PROVIDED RECORDS:
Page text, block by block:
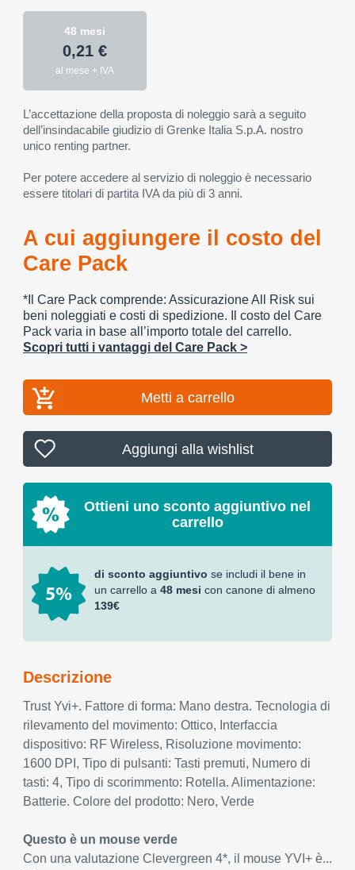
48 mesi
0,21 €
al mese + IVA
L’accettazione della proposta di noleggio sarà a seguito
dell’insindacabile giudizio di Grenke Italia S.p.A. nostro
unico renting partner.
Per potere accedere al servizio di noleggio è necessario
essere titolari di partita IVA da più di 3 anni.
A cui aggiungere il costo del
Care Pack
*Il Care Pack comprende: Assicurazione All Risk sui
beni noleggiati e costi di spedizione. Il costo del Care
Pack varia in base all’importo totale del carrello.
Scopri tutti i vantaggi del Care Pack >
Metti a carrello
Aggiungi alla wishlist
Ottieni uno sconto aggiuntivo nel
carrello
di sconto aggiuntivo se includi il bene in
un carrello a 48 mesi con canone di almeno
139€
Descrizione
Trust Yvi+. Fattore di forma: Mano destra. Tecnologia di
rilevamento del movimento: Ottico, Interfaccia
dispositivo: RF Wireless, Risoluzione movimento:
1600 DPI, Tipo di pulsanti: Tasti premuti, Numero di
tasti: 4, Tipo di scorimmento: Rotella. Alimentazione:
Batterie. Colore del prodotto: Nero, Verde
Questo è un mouse verde
Con una valutazione Clevergreen 4*, il mouse YVI+ è...
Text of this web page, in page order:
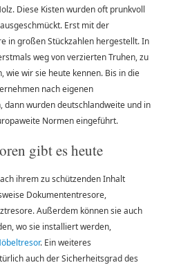
Diese Kisten wurden oft prunkvoll
Erst mit der
in großen Stückzahlen hergestellt. In
weg von verzierten Truhen, zu
wie wir sie heute kennen. Bis in die
nach eigenen
dann wurden deutschlandweite und in
Normen eingeführt.
gibt es heute
ihrem zu schützenden Inhalt
Dokumententresore,
Außerdem können sie auch
wo sie installiert werden,
. Ein weiteres
auch der Sicherheitsgrad des
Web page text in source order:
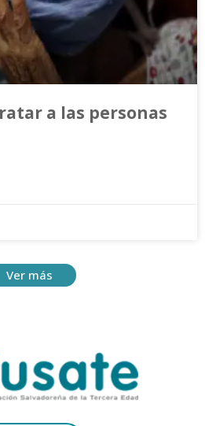
a las personas
Ver más
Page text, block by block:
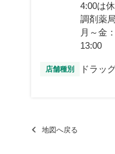
4:00は
調剤薬局
月～金
13:00
店舗種別 ドラッ
地図へ戻る
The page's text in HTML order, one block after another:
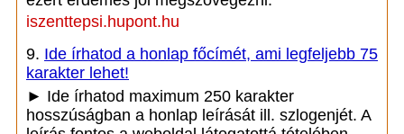
iszenttepsi.hupont.hu
9. Ide írhatod a honlap főcímét, ami legfeljebb 75
karakter lehet!
► Ide írhatod maximum 250 karakter
hosszúságban a honlap leírását ill. szlogenjét. A
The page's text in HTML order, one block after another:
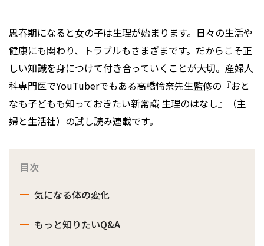
思春期になると女の子は生理が始まります。日々の生活や
健康にも関わり、トラブルもさまざまです。だからこそ正
しい知識を身につけて付き合っていくことが大切。産婦人
科専門医でYouTuberでもある高橋怜奈先生監修の『おと
なも子どもも知っておきたい新常識 生理のはなし』（主
婦と生活社）の試し読み連載です。
目次
気になる体の変化
もっと知りたいQ&A

EXERCISE PROMPT: Among the records, find every line holding the word "costo" and copy it.

REPLY:
A cui aggiungere il costo del
beni noleggiati e costi di spedizione. Il costo del Care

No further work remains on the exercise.